Treatment interruption in order to establish immune control should not be confused with other kinds of treatment interruptions, such as the five-days-on-two-days-off reported elsewhere in this issue. That more modest interruption seeks to reduce antiretroviral use in carefully selected patients in order to reduce expense and improve quality of life, not to help the immune system gain permanent control of HIV. Treatment is discontinued for only two days then automatically restarted before the virus has a chance to come back -- not discontinued for years at a time if viral load stays low.

Comment

Our impression is that the early HIV treatment and interruption to help build immune control of the virus probably is helping, but not enough for most patients. Some of the newer research into HIV immunity and pathogenesis may ultimately provide the additional help necessary. We need more research on why some primate species (and a few people) do not get infected with HIV, or do get infected but then do not get sick, and whether some of the mechanisms involved could be produced artificially by drug treatment.

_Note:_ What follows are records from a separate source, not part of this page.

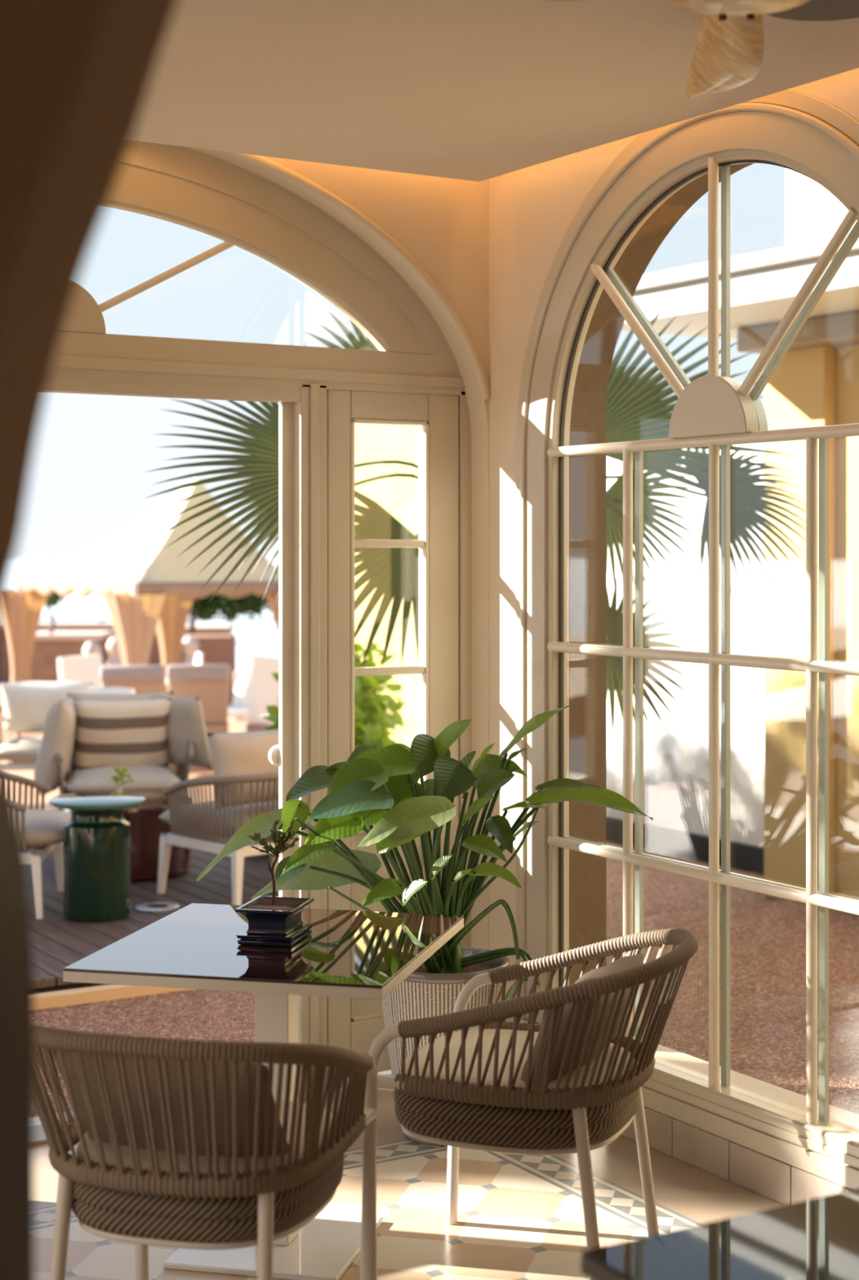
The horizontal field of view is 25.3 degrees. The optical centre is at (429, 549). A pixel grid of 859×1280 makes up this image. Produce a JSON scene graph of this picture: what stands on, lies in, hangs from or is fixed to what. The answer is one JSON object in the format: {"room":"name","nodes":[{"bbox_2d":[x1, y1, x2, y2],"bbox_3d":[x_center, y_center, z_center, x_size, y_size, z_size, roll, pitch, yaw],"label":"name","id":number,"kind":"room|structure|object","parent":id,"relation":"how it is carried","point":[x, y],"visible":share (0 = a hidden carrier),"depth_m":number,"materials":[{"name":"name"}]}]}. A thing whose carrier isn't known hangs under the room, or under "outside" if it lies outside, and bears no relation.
{"room":"sunroom","nodes":[
{"label":"sunroom","id":0,"kind":"room"},
{"bbox_2d":[0,0,177,634],"bbox_3d":[0.180,0.265,1.320,3.625,2.830,0.200,0,0,0],"label":"curtain","id":1,"kind":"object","parent":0,"point":[76,75],"depth_m":1.28,"materials":[{"name":"brown fabric"}]},
{"bbox_2d":[187,146,488,950],"bbox_3d":[-2.393,0.170,4.605,6.000,3.020,0.100,0,0,-32],"label":"wall","id":2,"kind":"structure","parent":0,"point":[442,223],"depth_m":6.08,"materials":[{"name":"beige paint"}]},
{"bbox_2d":[34,140,471,1146],"bbox_3d":[-1.105,0.195,5.493,3.064,3.030,0.157,0,0,-32],"label":"door","id":3,"kind":"structure","parent":2,"relation":"in","point":[413,377],"depth_m":5.93,"materials":[{"name":"beige wood"}]},
{"bbox_2d":[224,151,490,399],"bbox_3d":[-1.029,-0.804,5.387,2.872,0.909,0.032,0,0,-32],"label":"trim","id":4,"kind":"structure","parent":2,"relation":"attached to","point":[261,161],"depth_m":5.94,"materials":[{"name":"beige paint"}]},
{"bbox_2d":[34,1088,784,1279],"bbox_3d":[-0.303,1.740,1.195,6.000,0.120,8.100,0,0,-32],"label":"floor","id":5,"kind":"structure","parent":0,"point":[520,1216],"depth_m":4.89,"materials":[{"name":"tile"}]},
{"bbox_2d":[0,772,34,1279],"bbox_3d":[-0.561,0.905,1.615,0.408,1.550,0.290,0,0,0],"label":"curtain","id":6,"kind":"object","parent":5,"relation":"on","point":[16,962],"visible":1,"depth_m":1.68,"materials":[{"name":"brown fabric"}]},
{"bbox_2d":[33,1024,377,1279],"bbox_3d":[-0.466,1.285,3.816,0.676,0.794,0.687,0,0,16],"label":"armchair","id":7,"kind":"object","parent":5,"relation":"on","point":[191,1210],"visible":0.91,"depth_m":3.60,"materials":[{"name":"brown wicker"}]},
{"bbox_2d":[76,1100,332,1174],"bbox_3d":[-0.450,1.190,3.872,0.485,0.056,0.495,0,0,16],"label":"seat cushion","id":8,"kind":"object","parent":7,"relation":"on","point":[91,1148],"visible":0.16,"depth_m":3.69,"materials":[{"name":"beige fabric"}]},
{"bbox_2d":[53,1049,288,1156],"bbox_3d":[-0.492,1.085,3.721,0.440,0.250,0.212,0,0,16],"label":"pillow","id":9,"kind":"object","parent":8,"relation":"on","point":[88,1059],"visible":0.41,"depth_m":3.64,"materials":[{"name":"brown fabric"}]},
{"bbox_2d":[62,902,463,1279],"bbox_3d":[-0.368,1.312,4.630,0.744,0.736,0.820,0,0,13],"label":"cafe table","id":10,"kind":"object","parent":5,"relation":"on","point":[346,953],"visible":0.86,"depth_m":4.52,"materials":[{"name":"white metal"}]},
{"bbox_2d":[235,817,314,946],"bbox_3d":[-0.376,0.797,4.636,0.160,0.294,0.182,0,0,13],"label":"potted plant","id":11,"kind":"object","parent":10,"relation":"on","point":[273,921],"visible":1,"depth_m":4.59,"materials":[{"name":"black ceramic"}]},
{"bbox_2d":[195,704,653,1146],"bbox_3d":[-0.028,1.060,5.430,0.968,1.240,0.973,0,0,-32],"label":"potted plant","id":12,"kind":"object","parent":5,"relation":"on","point":[380,786],"visible":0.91,"depth_m":5.32,"materials":[{"name":"green plant"}]},
{"bbox_2d":[381,946,510,1146],"bbox_3d":[0.040,1.429,5.500,0.382,0.503,0.382,0,0,-32],"label":"pot","id":13,"kind":"object","parent":12,"relation":"attached to","point":[433,988],"depth_m":5.36,"materials":[{"name":"grey"}]},
{"bbox_2d":[360,928,697,1279],"bbox_3d":[0.261,1.285,4.410,0.687,0.794,0.677,0,0,22],"label":"armchair","id":14,"kind":"object","parent":5,"relation":"on","point":[535,1118],"visible":0.95,"depth_m":4.19,"materials":[{"name":"brown wicker"}]},
{"bbox_2d":[404,1029,630,1088],"bbox_3d":[0.206,1.190,4.432,0.495,0.056,0.485,0,0,22],"label":"seat cushion","id":15,"kind":"object","parent":14,"relation":"on","point":[472,1037],"visible":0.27,"depth_m":4.38,"materials":[{"name":"beige fabric"}]},
{"bbox_2d":[520,953,643,1082],"bbox_3d":[0.352,1.080,4.373,0.207,0.253,0.440,0,0,22],"label":"pillow","id":16,"kind":"object","parent":15,"relation":"on","point":[621,964],"visible":0.37,"depth_m":4.22,"materials":[{"name":"brown fabric"}]},
{"bbox_2d":[581,1188,858,1279],"bbox_3d":[0.816,1.312,2.477,0.950,0.736,0.800,0,0,-31],"label":"dining table","id":17,"kind":"object","parent":5,"relation":"on","point":[817,1238],"visible":1,"depth_m":2.58,"materials":[{"name":"grey glass"}]},
{"bbox_2d":[131,0,858,181],"bbox_3d":[-0.295,-1.183,1.076,5.890,0.074,7.890,0,0,-32],"label":"ceiling","id":18,"kind":"structure","parent":0,"point":[467,90],"depth_m":4.62,"materials":[{"name":"beige paint"}]},
{"bbox_2d":[555,0,809,97],"bbox_3d":[0.424,-1.064,3.393,1.223,0.182,1.382,0,0,-32],"label":"ceiling fan","id":19,"kind":"object","parent":18,"relation":"hanging from","point":[727,54],"visible":1,"depth_m":3.80,"materials":[{"name":"brown wood"}]},
{"bbox_2d":[766,0,858,21],"bbox_3d":[0.815,-1.131,3.900,0.316,0.030,0.316,0,0,-32],"label":"blade","id":20,"kind":"object","parent":18,"relation":"attached to","point":[812,10],"visible":0.77,"depth_m":3.98,"materials":[{"name":"grey"}]},
{"bbox_2d":[488,67,858,1131],"bbox_3d":[2.316,0.220,2.864,0.210,3.120,8.210,0,0,-32],"label":"wall","id":21,"kind":"structure","parent":0,"point":[531,209],"depth_m":6.02,"materials":[{"name":"beige paint"}]},
{"bbox_2d":[568,364,611,985],"bbox_3d":[0.894,0.599,5.271,0.150,2.362,1.600,0,0,-32],"label":"trim","id":22,"kind":"structure","parent":21,"relation":"attached to","point":[588,422],"depth_m":5.92,"materials":[{"name":"brown"}]},
{"bbox_2d":[573,163,753,391],"bbox_3d":[0.888,-0.692,5.267,0.140,0.795,1.590,0,0,-32],"label":"trim","id":23,"kind":"structure","parent":21,"relation":"attached to","point":[606,322],"depth_m":5.78,"materials":[{"name":"brown"}]},
{"bbox_2d":[505,1017,858,1169],"bbox_3d":[2.274,1.516,2.715,0.016,0.117,8.000,0,0,-32],"label":"trim","id":24,"kind":"structure","parent":21,"relation":"attached to","point":[509,1020],"depth_m":5.04,"materials":[{"name":"beige wood"}]},
{"bbox_2d":[515,88,858,1024],"bbox_3d":[0.773,0.142,5.197,0.042,2.625,1.750,0,0,-32],"label":"trim","id":25,"kind":"structure","parent":21,"relation":"attached to","point":[799,141],"depth_m":5.81,"materials":[{"name":"beige"}]},
{"bbox_2d":[546,149,858,1157],"bbox_3d":[0.786,0.209,5.205,0.092,2.572,1.600,0,0,-32],"label":"window","id":26,"kind":"structure","parent":21,"relation":"in","point":[713,411],"depth_m":5.19,"materials":[{"name":"beige wood"}]},
{"bbox_2d":[621,1106,851,1204],"bbox_3d":[1.747,1.627,3.566,0.026,0.105,5.997,0,0,-32],"label":"baseboard","id":27,"kind":"structure","parent":21,"relation":"attached to","point":[784,1184],"depth_m":5.08,"materials":[{"name":"beige stone"}]},
{"bbox_2d":[640,1078,858,1190],"bbox_3d":[2.306,1.532,2.641,0.008,0.085,7.840,0,0,-32],"label":"trim","id":28,"kind":"structure","parent":21,"relation":"attached to","point":[832,1171],"depth_m":5.01,"materials":[{"name":"beige wood"}]},
{"bbox_3d":[-2.377,0.205,4.780,6.210,3.150,0.038,0,0,-32],"label":"wall","id":29,"kind":"structure","parent":0,"visible":0},
{"bbox_2d":[34,1070,391,1125],"bbox_3d":[-2.300,1.746,4.932,6.500,0.108,0.160,0,0,-32],"label":"trim","id":30,"kind":"structure","parent":29,"relation":"attached to","point":[37,1121],"depth_m":5.75,"materials":[{"name":"white stone"}]},
{"label":"outside","id":31,"kind":"structure","parent":0,"visible":0},
{"bbox_2d":[6,557,278,670],"bbox_3d":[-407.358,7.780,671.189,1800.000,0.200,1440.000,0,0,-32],"label":"sea water","id":32,"kind":"structure","parent":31,"point":[74,606],"depth_m":223.00,"materials":[{"name":"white liquid"}]},
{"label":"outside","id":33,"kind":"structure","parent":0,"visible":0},
{"bbox_2d":[33,900,858,1116],"bbox_3d":[-2.688,1.808,5.661,12.600,0.145,1.790,0,0,-32],"label":"ground","id":34,"kind":"structure","parent":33,"point":[767,942],"depth_m":7.45,"materials":[{"name":"brown gravel"}]},
{"bbox_2d":[33,984,190,1010],"bbox_3d":[-4.218,1.784,5.574,9.900,0.192,0.060,0,0,-32],"label":"edging","id":35,"kind":"object","parent":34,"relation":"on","point":[108,992],"depth_m":7.34,"materials":[{"name":"beige"}]},
{"bbox_2d":[141,303,818,740],"bbox_3d":[0.283,0.343,7.785,2.870,2.803,0.897,0,0,-7],"label":"fan palm","id":36,"kind":"object","parent":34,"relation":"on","point":[635,411],"visible":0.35,"depth_m":7.70,"materials":[{"name":"green plant"}]},
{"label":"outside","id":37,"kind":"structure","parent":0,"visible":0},
{"bbox_3d":[-14.307,2.035,2.611,31.600,0.290,4.950,0,0,-32],"label":"ground","id":38,"kind":"structure","parent":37,"visible":0},
{"bbox_2d":[25,803,278,994],"bbox_3d":[-3.623,1.780,9.100,6.600,0.200,4.950,0,0,-32],"label":"deck","id":39,"kind":"object","parent":38,"relation":"on","point":[59,942],"visible":0.1,"depth_m":9.07,"materials":[{"name":"brown wood"}]},
{"bbox_2d":[0,705,42,772],"bbox_3d":[-2.547,1.364,12.719,0.796,0.633,0.818,0,0,-6],"label":"lounge chair","id":40,"kind":"object","parent":39,"relation":"on","point":[23,751],"visible":0.11,"depth_m":12.42,"materials":[{"name":"white fabric"}]},
{"bbox_2d":[0,680,93,733],"bbox_3d":[-2.560,1.061,12.852,0.620,0.359,0.294,0,0,-6],"label":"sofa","id":41,"kind":"object","parent":40,"relation":"on","point":[26,704],"visible":0.69,"depth_m":12.74,"materials":[{"name":"beige fabric"}]},
{"bbox_2d":[80,686,135,694],"bbox_3d":[-2.180,1.080,12.868,0.426,0.316,0.250,0,0,-4],"label":"cushion","id":42,"kind":"object","parent":40,"relation":"on","point":[111,690],"visible":0.14,"depth_m":12.78,"materials":[{"name":"beige fabric"}]},
{"bbox_2d":[0,771,71,919],"bbox_3d":[-2.069,1.364,9.052,0.818,0.633,0.796,0,0,-3],"label":"lounge chair","id":43,"kind":"object","parent":39,"relation":"on","point":[42,829],"visible":0.8,"depth_m":8.86,"materials":[{"name":"white"}]},
{"bbox_2d":[48,791,145,922],"bbox_3d":[-1.517,1.406,8.750,0.438,0.548,0.438,0,0,-32],"label":"side table","id":44,"kind":"object","parent":39,"relation":"on","point":[96,837],"visible":1,"depth_m":8.63,"materials":[{"name":"green ceramic"}]},
{"bbox_2d":[57,791,191,882],"bbox_3d":[-1.580,1.492,9.950,0.700,0.375,0.700,0,0,-32],"label":"table","id":45,"kind":"object","parent":39,"relation":"on","point":[146,829],"visible":0.23,"depth_m":9.66,"materials":[{"name":"brown wood"}]},
{"bbox_2d":[103,765,134,792],"bbox_3d":[-1.598,1.209,9.873,0.146,0.192,0.159,0,0,-32],"label":"sprig","id":46,"kind":"object","parent":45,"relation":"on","point":[122,773],"visible":0.91,"depth_m":9.87,"materials":[{"name":"green plant"}]},
{"bbox_2d":[55,740,193,795],"bbox_3d":[-1.753,1.364,10.970,0.796,0.633,0.818,0,0,-13],"label":"lounge chair","id":47,"kind":"object","parent":39,"relation":"on","point":[148,778],"visible":0.42,"depth_m":10.69,"materials":[{"name":"white fabric"}]},
{"bbox_2d":[33,696,75,795],"bbox_3d":[-2.125,1.120,10.938,0.240,0.548,0.462,0,0,-5],"label":"cushion","id":48,"kind":"object","parent":47,"relation":"on","point":[59,734],"visible":0.87,"depth_m":10.74,"materials":[{"name":"beige fabric"}]},
{"bbox_2d":[66,690,173,773],"bbox_3d":[-1.819,1.080,11.263,0.630,0.494,0.270,0,0,-8],"label":"cushion","id":49,"kind":"object","parent":47,"relation":"on","point":[144,696],"visible":0.12,"depth_m":11.17,"materials":[{"name":"beige fabric"}]},
{"bbox_2d":[72,697,171,770],"bbox_3d":[-1.774,1.080,11.060,0.565,0.442,0.217,0,0,-15],"label":"striped cushion","id":50,"kind":"object","parent":47,"relation":"on","point":[108,733],"visible":0.91,"depth_m":10.99,"materials":[{"name":"fabric"}]},
{"bbox_2d":[151,694,211,768],"bbox_3d":[-1.460,1.060,11.170,0.422,0.427,0.210,0,0,36],"label":"cushion","id":51,"kind":"object","parent":47,"relation":"on","point":[185,722],"visible":0.73,"depth_m":11.06,"materials":[{"name":"beige fabric"}]},
{"bbox_2d":[134,902,179,912],"bbox_3d":[-1.270,1.673,8.950,0.210,0.012,0.210,0,0,-32],"label":"ring","id":52,"kind":"object","parent":39,"relation":"on","point":[169,907],"visible":1,"depth_m":8.92,"materials":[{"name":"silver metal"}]},
{"bbox_2d":[153,772,278,905],"bbox_3d":[-0.864,1.364,9.383,0.796,0.633,0.818,0,0,-42],"label":"lounge chair","id":53,"kind":"object","parent":39,"relation":"on","point":[200,822],"visible":0.42,"depth_m":9.06,"materials":[{"name":"white"}]},
{"bbox_2d":[206,729,278,809],"bbox_3d":[-0.757,1.045,9.265,0.741,0.354,0.201,0,0,-41],"label":"cushion","id":54,"kind":"object","parent":53,"relation":"on","point":[233,753],"visible":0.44,"depth_m":9.07,"materials":[{"name":"beige fabric"}]},
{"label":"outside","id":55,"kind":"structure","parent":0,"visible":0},
{"bbox_2d":[606,840,786,924],"bbox_3d":[7.364,1.980,9.353,12.400,0.400,16.000,0,0,-32],"label":"ground","id":56,"kind":"structure","parent":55,"point":[665,894],"depth_m":9.91,"materials":[{"name":"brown gravel"}]},
{"bbox_2d":[244,642,407,859],"bbox_3d":[-0.573,1.161,10.959,0.902,1.261,1.438,0,0,13],"label":"bush","id":57,"kind":"object","parent":56,"relation":"on","point":[366,722],"visible":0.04,"depth_m":11.06,"materials":[{"name":"green plant"}]},
{"bbox_2d":[354,422,418,782],"bbox_3d":[0.116,0.330,15.056,0.200,3.600,3.100,0,0,-32],"label":"wall","id":58,"kind":"structure","parent":56,"relation":"on","point":[399,495],"depth_m":15.50,"materials":[{"name":"yellow"}]},
{"bbox_2d":[606,442,764,874],"bbox_3d":[1.174,0.590,11.670,0.135,2.380,3.580,0,0,-32],"label":"wall","id":59,"kind":"structure","parent":56,"relation":"on","point":[676,762],"depth_m":11.02,"materials":[{"name":"white paint"}]},
{"bbox_2d":[621,168,858,901],"bbox_3d":[5.818,-1.520,5.943,4.600,6.600,11.800,0,0,-32],"label":"building","id":60,"kind":"structure","parent":56,"relation":"on","point":[815,383],"depth_m":9.46,"materials":[{"name":"yellow"}]},
{"bbox_2d":[658,1007,858,1115],"bbox_3d":[4.112,1.808,3.378,3.390,0.145,9.210,0,0,-32],"label":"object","id":61,"kind":"structure","parent":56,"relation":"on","point":[774,1053],"depth_m":6.62,"materials":[{"name":"brown gravel"}]},
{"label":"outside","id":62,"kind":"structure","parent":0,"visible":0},
{"bbox_2d":[0,670,418,804],"bbox_3d":[0.000,2.260,24.150,80.001,1.040,23.700,0,0,0],"label":"ground","id":63,"kind":"structure","parent":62,"point":[234,726],"depth_m":16.11,"materials":[{"name":"ceramic"}]},
{"bbox_2d":[31,631,115,681],"bbox_3d":[-5.250,1.750,28.050,1.100,1.060,1.200,0,0,0],"label":"countertop","id":64,"kind":"structure","parent":63,"relation":"on","point":[47,647],"depth_m":27.50,"materials":[{"name":"brown stone"}]},
{"bbox_2d":[44,591,66,633],"bbox_3d":[-5.446,0.799,27.581,0.506,0.865,0.514,0,0,-32],"label":"tree","id":65,"kind":"object","parent":64,"relation":"on","point":[54,601],"visible":0.34,"depth_m":27.59,"materials":[{"name":"green plant"}]},
{"bbox_2d":[57,653,102,687],"bbox_3d":[-3.199,1.522,18.685,0.839,1.000,0.480,0,0,-6],"label":"chair","id":66,"kind":"object","parent":63,"relation":"on","point":[83,668],"visible":0.27,"depth_m":18.62,"materials":[{"name":"white fabric"}]},
{"bbox_2d":[82,640,101,655],"bbox_3d":[-4.720,1.622,26.800,0.286,0.676,0.286,0,0,-32],"label":"urn","id":67,"kind":"object","parent":63,"relation":"on","point":[91,647],"visible":0.39,"depth_m":26.71,"materials":[{"name":"beige ceramic"}]},
{"bbox_2d":[0,622,189,681],"bbox_3d":[-8.100,1.780,33.200,7.900,1.000,0.500,0,0,0],"label":"parapet","id":68,"kind":"object","parent":63,"relation":"on","point":[155,653],"visible":0.1,"depth_m":33.00,"materials":[{"name":"brown stone"}]},
{"bbox_2d":[106,636,122,665],"bbox_3d":[-4.400,1.562,26.900,0.286,0.676,0.286,0,0,-32],"label":"urn","id":69,"kind":"object","parent":63,"relation":"on","point":[113,646],"visible":0.57,"depth_m":26.81,"materials":[{"name":"beige"}]},
{"bbox_2d":[99,665,165,693],"bbox_3d":[-2.421,1.418,15.964,0.540,0.936,0.648,0,0,1],"label":"chair","id":70,"kind":"object","parent":63,"relation":"on","point":[145,678],"visible":0.23,"depth_m":15.65,"materials":[{"name":"beige fabric"}]},
{"bbox_2d":[1,476,278,737],"bbox_3d":[-3.102,0.720,21.712,2.657,3.080,3.438,0,0,-37],"label":"tent","id":71,"kind":"object","parent":63,"relation":"on","point":[153,588],"visible":0.56,"depth_m":21.10,"materials":[{"name":"beige fabric"}]},
{"bbox_2d":[1,589,47,682],"bbox_3d":[-4.715,1.290,22.209,0.662,1.640,0.678,0,0,-32],"label":"curtain","id":72,"kind":"object","parent":71,"relation":"hanging from","point":[23,609],"depth_m":22.07,"materials":[{"name":"beige fabric"}]},
{"bbox_2d":[102,593,166,665],"bbox_3d":[-3.045,1.290,20.009,0.662,1.640,0.678,0,0,-32],"label":"curtain","id":73,"kind":"object","parent":71,"relation":"hanging from","point":[135,617],"depth_m":19.86,"materials":[{"name":"beige fabric"}]},
{"bbox_2d":[155,592,193,691],"bbox_3d":[-3.135,1.290,23.409,0.662,1.640,0.679,0,0,-32],"label":"curtain","id":74,"kind":"object","parent":71,"relation":"hanging from","point":[173,618],"depth_m":23.28,"materials":[{"name":"beige fabric"}]},
{"bbox_2d":[265,591,278,634],"bbox_3d":[-1.465,1.290,21.209,0.662,1.640,0.678,0,0,-32],"label":"curtain","id":75,"kind":"object","parent":71,"relation":"hanging from","point":[271,597],"depth_m":21.12,"materials":[{"name":"beige fabric"}]},
{"bbox_2d":[39,617,278,644],"bbox_3d":[-1.000,1.755,34.200,14.000,1.050,0.081,0,0,0],"label":"railing","id":76,"kind":"object","parent":63,"relation":"on","point":[100,620],"visible":0.02,"depth_m":34.19,"materials":[{"name":"grey metal"}]},
{"bbox_2d":[182,635,199,664],"bbox_3d":[-3.370,1.562,27.000,0.286,0.676,0.286,0,0,-32],"label":"urn","id":77,"kind":"object","parent":63,"relation":"on","point":[190,645],"visible":0.63,"depth_m":26.91,"materials":[{"name":"beige"}]},
{"bbox_2d":[166,664,231,773],"bbox_3d":[-1.976,1.443,16.464,0.540,0.936,0.648,0,0,-6],"label":"chair","id":78,"kind":"object","parent":63,"relation":"on","point":[209,682],"visible":0.48,"depth_m":16.19,"materials":[{"name":"grey fabric"}]},
{"bbox_2d":[194,651,203,664],"bbox_3d":[-2.479,1.612,20.747,0.480,1.000,0.839,0,0,-11],"label":"chair","id":79,"kind":"object","parent":63,"relation":"on","point":[198,656],"visible":0.17,"depth_m":20.77,"materials":[{"name":"white"}]},
{"bbox_2d":[180,634,235,705],"bbox_3d":[-3.300,1.770,27.900,0.900,1.020,0.800,0,0,0],"label":"stone planter","id":80,"kind":"object","parent":63,"relation":"on","point":[217,649],"visible":0.27,"depth_m":27.50,"materials":[{"name":"brown"}]},
{"bbox_2d":[184,624,235,634],"bbox_3d":[-3.625,1.750,30.500,0.950,1.060,1.100,0,0,0],"label":"stone planter","id":81,"kind":"object","parent":63,"relation":"on","point":[199,628],"visible":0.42,"depth_m":29.96,"materials":[{"name":"beige stone"}]},
{"bbox_2d":[188,592,271,634],"bbox_3d":[-3.407,1.348,29.059,2.179,1.886,0.858,0,0,-9],"label":"tree","id":82,"kind":"object","parent":63,"relation":"on","point":[253,603],"visible":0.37,"depth_m":28.95,"materials":[{"name":"green plant"}]},
{"bbox_2d":[234,666,242,690],"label":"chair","id":83,"kind":"object","parent":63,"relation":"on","point":[237,673],"depth_m":25.50,"materials":[{"name":"white"}]},
{"bbox_2d":[234,717,244,719],"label":"stone planter","id":84,"kind":"object","parent":63,"relation":"on","point":[235,718],"depth_m":25.50,"materials":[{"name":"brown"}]},
{"bbox_2d":[227,653,278,731],"bbox_3d":[-1.851,1.547,19.185,0.839,1.000,0.480,0,0,6],"label":"chair","id":85,"kind":"object","parent":63,"relation":"on","point":[256,688],"visible":0.62,"depth_m":19.12,"materials":[{"name":"white fabric"}]},
{"bbox_2d":[245,715,274,732],"bbox_3d":[-1.173,1.428,16.176,0.648,0.936,0.540,0,0,41],"label":"chair","id":86,"kind":"object","parent":63,"relation":"on","point":[257,723],"visible":0.11,"depth_m":16.09,"materials":[{"name":"grey fabric"}]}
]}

It will be necessary to build public-interest advocacy to make sure that needed research happens, since the companies already selling antiretrovirals may not have an incentive to greatly reduce their use.

References

1. PLOS Medicine. December 2004; volume 1, issue 3: number e70. Open access (no subscription needed) at http://medicine.plosjournals.org/. A search for "interruption HIV" (without the quotes) will find this and related articles in PLOS Medicine.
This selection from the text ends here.